I have been recently following works studying axion field. In many works studying axions, the authors assume the axion field is a bunch of plane wave, for example in this paper, equation 7 (though this paper is about vector particle, but it's similar for scalar particle like axion).
Typically, the authors will say the total axion field is something like the following $$a_{total}(t,\vec{x})=\sum_{i}a_i=\sum_{i}A_i\sin(\omega_i t-\vec{k}_i\cdot\vec{x}+\phi_i)$$ Where $A_{i,0}$ is the amplitude of the plane wave while $\phi_i$ is some random phase. $\omega_i=\sqrt{k_i^2+m_a^2}$
Typically, the authors claim $a_i$ to be the wave function of the $i^{th}$ axion particle (as claimed in the above cited paper), i.e. $A_i\sin(\omega_i t-\vec{k}_i\cdot\vec{x}+\phi_i)$. But it confuses me what does it mean to add together the wave functions of a bunch of independent particles. According to quantum mechanics, if these are the wave functions of different particles, shouldn't the total wave function be the direct product of them (not addition)? If on the other hand, $A_i\sin(\omega_i t-\vec{k}_i\cdot\vec{x}+\phi_i)$ is not the wave function of a single axion particle, what each plane wave physically represent?

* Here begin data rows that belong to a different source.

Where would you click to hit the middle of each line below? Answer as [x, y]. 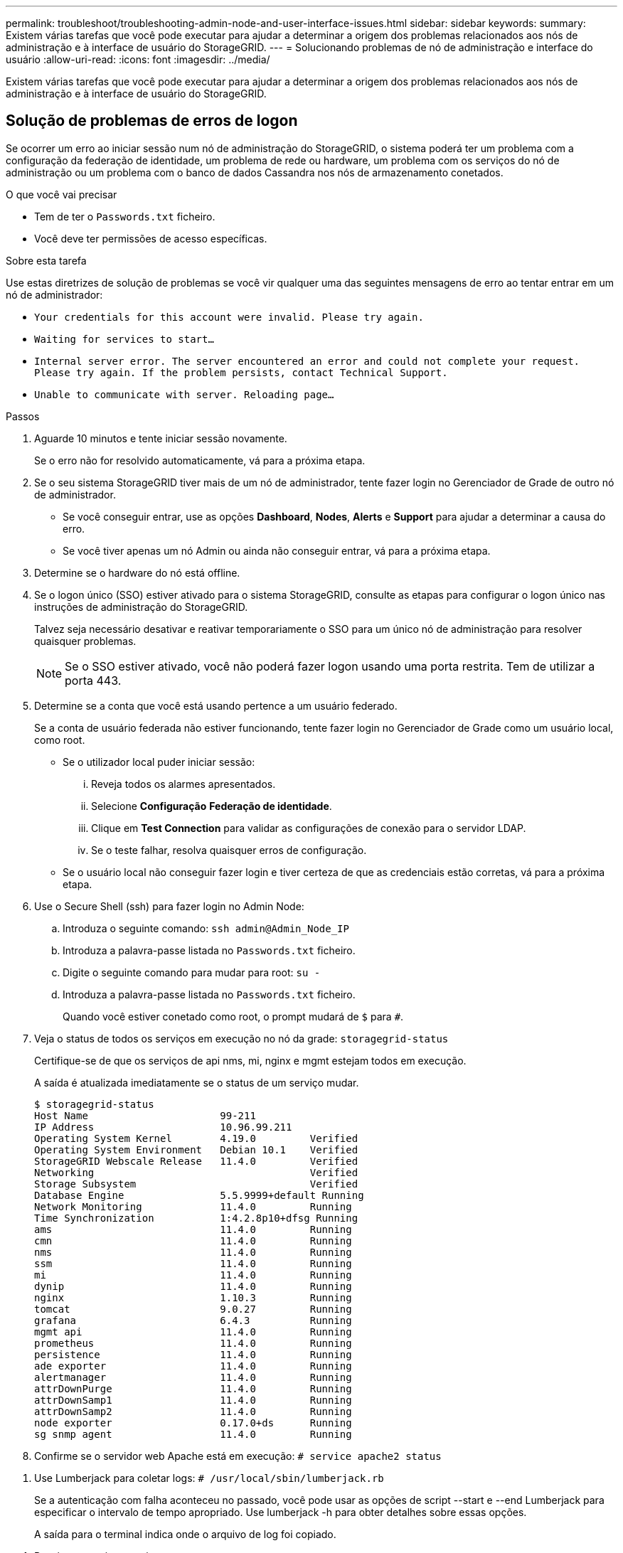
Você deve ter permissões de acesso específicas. [151, 238]
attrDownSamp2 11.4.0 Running [193, 1411]
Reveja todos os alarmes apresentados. [183, 784]
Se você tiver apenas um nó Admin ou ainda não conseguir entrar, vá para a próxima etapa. [277, 550]
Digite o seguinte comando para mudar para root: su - [192, 972]
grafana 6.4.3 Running [193, 1320]
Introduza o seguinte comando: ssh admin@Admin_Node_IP [206, 928]
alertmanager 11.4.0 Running [193, 1377]
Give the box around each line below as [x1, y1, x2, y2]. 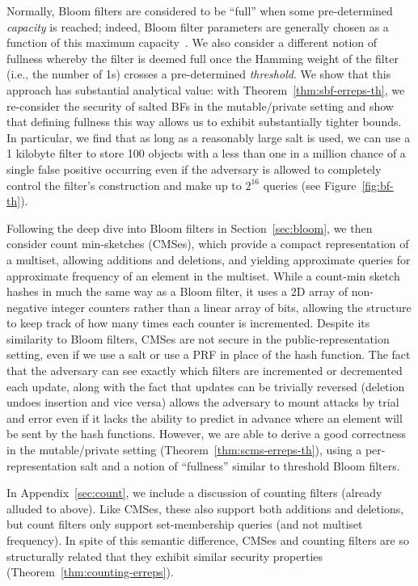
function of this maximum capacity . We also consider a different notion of [6, 34, 378, 51]
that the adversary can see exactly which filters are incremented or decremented [6, 362, 403, 379]
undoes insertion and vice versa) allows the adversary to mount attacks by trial [6, 394, 399, 411]
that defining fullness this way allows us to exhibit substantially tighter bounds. [6, 113, 402, 130]
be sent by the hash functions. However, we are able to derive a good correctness [6, 425, 407, 442]
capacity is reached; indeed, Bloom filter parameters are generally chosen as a [6, 18, 389, 35]
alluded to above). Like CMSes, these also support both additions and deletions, [6, 500, 404, 516]
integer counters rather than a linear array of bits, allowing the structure [51, 298, 412, 315]
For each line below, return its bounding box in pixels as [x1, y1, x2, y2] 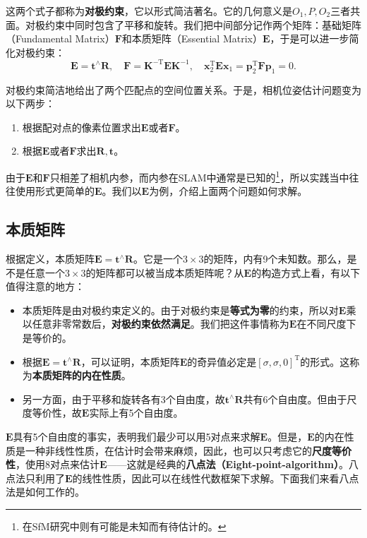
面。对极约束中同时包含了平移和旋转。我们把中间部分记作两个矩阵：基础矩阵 [6, 17, 361, 32]
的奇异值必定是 [187, 354, 257, 369]
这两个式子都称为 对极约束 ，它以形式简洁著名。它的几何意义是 [6, 4, 292, 18]
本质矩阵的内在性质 [32, 368, 121, 383]
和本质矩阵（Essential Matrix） [121, 31, 263, 46]
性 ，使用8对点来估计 [6, 457, 100, 472]
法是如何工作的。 [6, 484, 85, 499]
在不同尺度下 [296, 316, 356, 331]
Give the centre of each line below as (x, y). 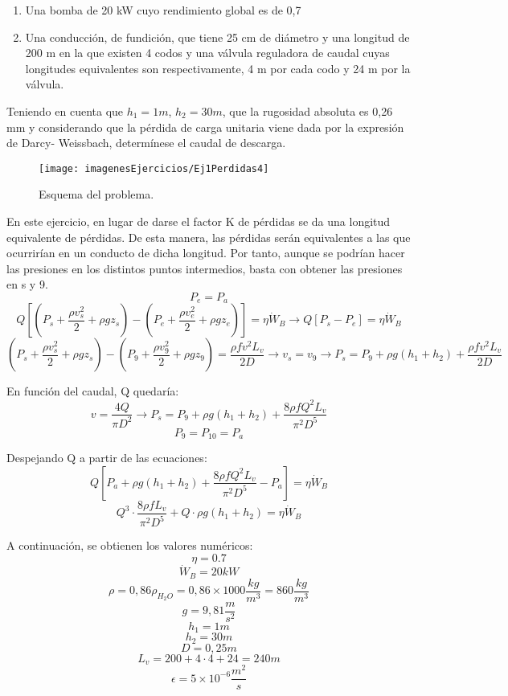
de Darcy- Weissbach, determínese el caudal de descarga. (146, 143)
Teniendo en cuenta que (65, 111)
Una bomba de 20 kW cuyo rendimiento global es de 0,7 (163, 10)
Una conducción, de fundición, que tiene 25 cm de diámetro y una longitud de (217, 37)
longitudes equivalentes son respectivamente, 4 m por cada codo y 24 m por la (218, 68)
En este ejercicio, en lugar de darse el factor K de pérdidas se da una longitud (199, 221)
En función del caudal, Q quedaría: (93, 391)
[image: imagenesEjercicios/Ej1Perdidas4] (154, 168)

Edit for the bounty: We know that there is coherent state $| C\rangle$ for the field, that gives a plane wave field expectation value (For construction of the state in field theory, see this paper), i.e. $\langle C_i|a(x,t)|C_i\rangle=A_i\sin(\omega_i t-\vec{k}_i\cdot\vec{x}+\phi_i)$. Then does this mean the field is in a mixed state described described by the density matrix $\rho=\sum_{i}|C_i\rangle \langle C_i|$?